1. Introduction(Example)
2. Introduction(Theory)
3. Context Sensitive Pointer Analysis: Rules
4. Context Sensitive Pointer Analysis: Algorithms
5. Context Sensitivity Variants

在上半篇中我们讲解了前三个部分，下半篇来继续讲最后的两个部分。

~~挖个坑——本文所有的例子其实都更适合视频讲解。
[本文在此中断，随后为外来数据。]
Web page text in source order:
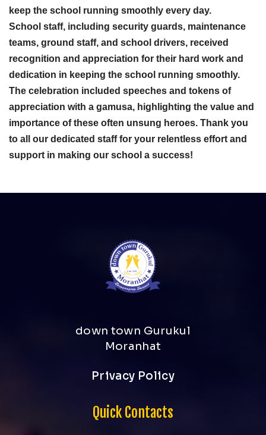
keep the school running smoothly every day.
School staff, including security guards, maintenance
teams, ground staff, and school drivers, received
recognition and appreciation for their hard work and
dedication in keeping the school running smoothly.
The celebration included speeches and tokens of
appreciation with a gamusa, highlighting the value and
importance of these often unsung heroes. Thank you
to all our dedicated staff for your relentless effort and
support in making our school a success!
down town Gurukul
Moranhat
Privacy Policy
Quick Contacts
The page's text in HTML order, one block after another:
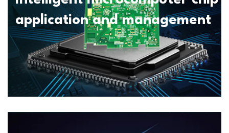
application and management
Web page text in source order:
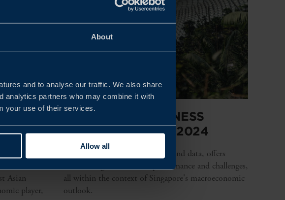
About
and to analyse our traffic. We also share
analytics partners who may combine it with
your use of their services.
Allow all
Asian
player,
SINGAPORE BUSINESS
CLIMATE SURVEY 2024
This survey, backed by research and data, offers
factual insights into their performance and challenges,
all within the context of Singapore's macroeconomic
outlook.
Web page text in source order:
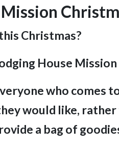
Christmas?
House Mission
who comes
would like,
a bag of
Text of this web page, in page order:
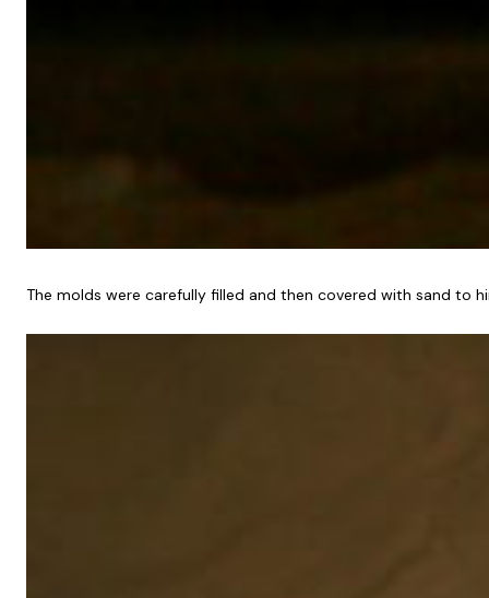
The molds were carefully filled and then covered with sand
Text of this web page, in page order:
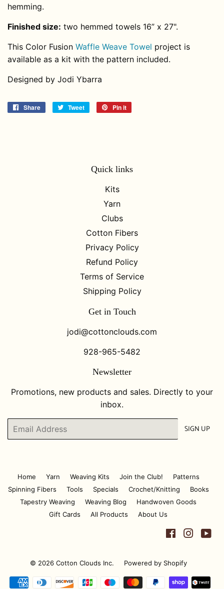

~~

## Context Sensitive Pointer Analysis: Algorithms

### Idea

除了PFG做了相应改进之外，算法的总体思路没有改变。

![](/files/-MOfhYXi_X_8WcWXPHzk)

具体来说，带有上下文信息的Node和Edge的构成带有上下文信息的PFG：

![](/files/-MOfhYXkj9zvBC_Pf3vE)

### Algorithm

![](/files/-MOfhYXl0QHNwUiP3oLi)

乍一看挺吓人的，对吧？不过你应该对上下文敏感(C.S.)指针分析算法的小伙伴上下文不敏感(C.I.)指针分析算法很熟悉了（下图中所有上下文标记都用色块遮挡了）：

![](/files/-MOfhYXmB1ufAEX3Tenh)

因此，在接下来的内容中我们更关注和上下文相关的部分，而不像之前一样详细地关注所有细节。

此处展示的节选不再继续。